This outlook is predicated, however, on an easing of the restrictions during the spring and some major progress with the vaccination campaign, following what is probably going to be a slow start to the year, said GDV President Wolfgang Weiler at Wednesday’s annual press conference. If that happens, the economic recovery will also continue. “Under these conditions, the insurance sector is looking ahead with cautious optimism”, Weiler said.
Specifically, the association envisages 2 percent premium growth in life insurance for 2021. By way of explanation, Weiler mentioned potential catch-up effects, which would extend to private retirement provision. Property and casualty, on the other hand, is predicted to be more restrained this year with premium growth of about 1.5 percent.
“Following the corona turbulence, we are very happy with the growth figures”
Across all three business lines, insurers posted premium growth of 1.2 percent to EUR 220.1 billion for the past financial year. “Looking back on what was, in many ways, a turbulent and difficult 2020 and the strong year before that, we are very happy with the premium development”, Weiler said. Premium growth in 2019 had been extraordinary at 7.1 percent.
Life insurance was hit hard by the corona crisis, for example through postponed consultations. Accordingly, the number of new contracts fell by a good 12 percent in 2020.
“A vote of confidence in the future viability of life insurance”
Premiums, on the other hand, only receded slightly, having increased by over 11 percent in the previous year. In 2020, life insurers, pension schemes (Pensionskassen) and pension funds posted a 0.4 percent decline to just under EUR 103 billion. Current premiums fell by 1.0 percent to EUR 64.4 billion, while single premiums rose by 0.4 percent to EUR 38.3 billion.
“The fact that we were able to keep business more or less stable across the board is, in our view, a clear vote of confidence by our customers in the future viability of life insurance”, Weiler said.
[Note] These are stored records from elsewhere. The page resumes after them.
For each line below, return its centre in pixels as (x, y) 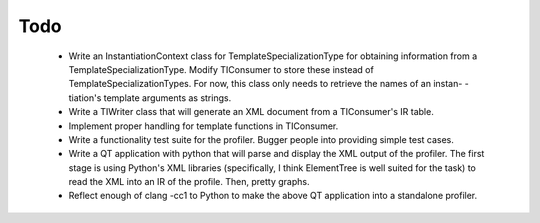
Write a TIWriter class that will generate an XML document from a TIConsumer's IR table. (251, 112)
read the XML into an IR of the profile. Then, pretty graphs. (189, 182)
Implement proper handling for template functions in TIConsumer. (203, 126)
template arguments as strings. (167, 97)
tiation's (85, 97)
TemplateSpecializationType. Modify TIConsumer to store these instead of (221, 69)
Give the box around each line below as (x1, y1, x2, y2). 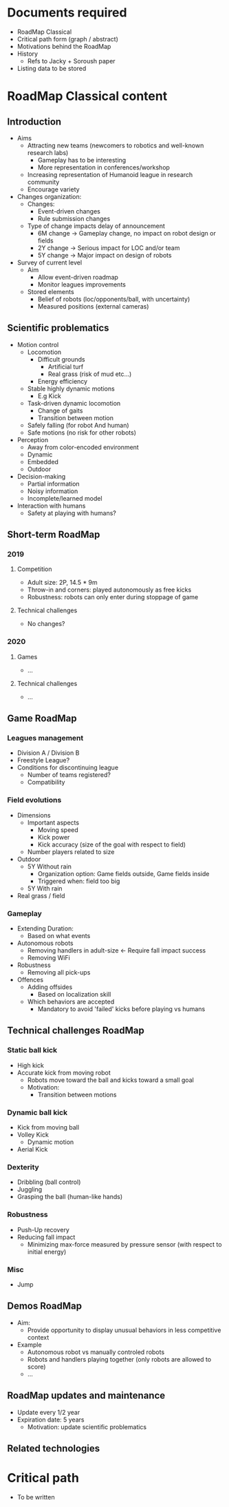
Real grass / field (17, 891, 65, 900)
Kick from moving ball (17, 1123, 80, 1131)
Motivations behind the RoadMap (17, 42, 111, 50)
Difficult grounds (37, 355, 86, 363)
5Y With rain (27, 884, 63, 893)
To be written (17, 1493, 55, 1501)
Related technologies (7, 1442, 100, 1454)
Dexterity (7, 1162, 39, 1172)
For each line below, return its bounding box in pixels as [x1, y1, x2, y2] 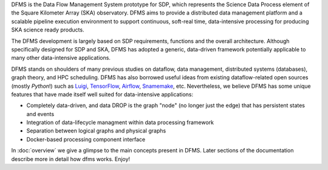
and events [26, 110, 55, 117]
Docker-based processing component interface [26, 136, 146, 143]
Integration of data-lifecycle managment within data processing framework [26, 119, 214, 126]
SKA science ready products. [11, 26, 84, 33]
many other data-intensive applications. [11, 54, 111, 62]
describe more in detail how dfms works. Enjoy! [11, 155, 131, 163]
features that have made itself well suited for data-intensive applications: [11, 91, 194, 98]
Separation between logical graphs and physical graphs [26, 127, 166, 134]
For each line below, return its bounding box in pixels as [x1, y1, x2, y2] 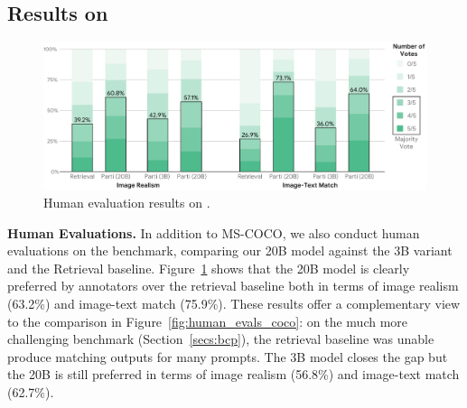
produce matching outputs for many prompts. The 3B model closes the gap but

Motor insurers enabled premium reductions
According to GDV projections, premiums in property and casualty insurance were up 2.1 percent at EUR 74.8 billion. Almost every segment contributed to the weaker year-on-year growth (2019: +3.5 percent). In motor insurance, the biggest sub-line, many insurers enabled their customers to reduce premiums by travelling fewer kilometres. Property, on the other hand, was stable on the whole as the business in key areas, such as household contents or building insurance was not affected by the pandemic.
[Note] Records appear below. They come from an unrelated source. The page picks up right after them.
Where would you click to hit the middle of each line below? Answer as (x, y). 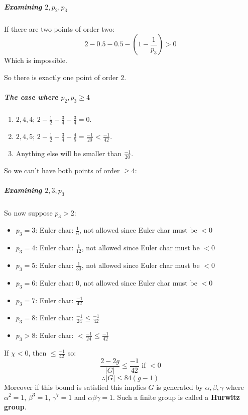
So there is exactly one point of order (61, 77)
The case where (31, 97)
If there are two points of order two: (59, 28)
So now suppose (28, 212)
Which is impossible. (36, 60)
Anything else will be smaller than (69, 153)
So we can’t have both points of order (62, 170)
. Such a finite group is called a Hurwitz (176, 397)
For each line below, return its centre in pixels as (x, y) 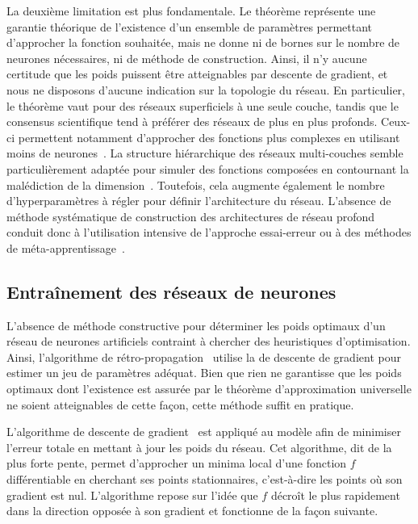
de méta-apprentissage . (66, 247)
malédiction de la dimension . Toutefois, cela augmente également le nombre (196, 184)
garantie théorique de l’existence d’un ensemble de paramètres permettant (190, 26)
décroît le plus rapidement (335, 495)
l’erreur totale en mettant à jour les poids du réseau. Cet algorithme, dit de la (199, 447)
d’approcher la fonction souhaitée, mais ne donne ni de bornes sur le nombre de (203, 42)
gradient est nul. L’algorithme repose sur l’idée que (132, 495)
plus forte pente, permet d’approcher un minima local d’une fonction (177, 463)

Claims payments for property and casualty overall were down 2.5 percent in 2020 at a projected EUR 52.0 billion. The two lockdowns we have experienced so far, have been costly in terms of event cancellations and business closures; however, at the same time, there have been fewer accidents on the roads and from leisure activities as well as fewer break-ins, transported goods and, given the suspended duty to file for insolvency, fewer business failures. Moreover, with an expected EUR 2.5 billion in natural disaster losses, the past year was well below the long-term average of EUR 3.7 billion in that category.
Private health insurers post almost four percent premium growth
Premium income for private health insurers increased by 3.8 percent in 2020 to EUR 42.6 billion. Of that sum, EUR 38.4 billion was from health insurance (+1.5 percent). Long-term care insurance accounted for EUR 4.2 billion (+31.2 percent), mainly due to the higher benefits resulting from the legal reforms of the long-term care system.
Insurance benefits paid out by private health insurers were up 0.2 percent at EUR 30.1 billion. Of that sum, EUR 28.4 billion was from health insurance and EUR 1.7 billion from long-term care insurance. The portfolio of full and complementary policies increased by over 600,000 to 36 million.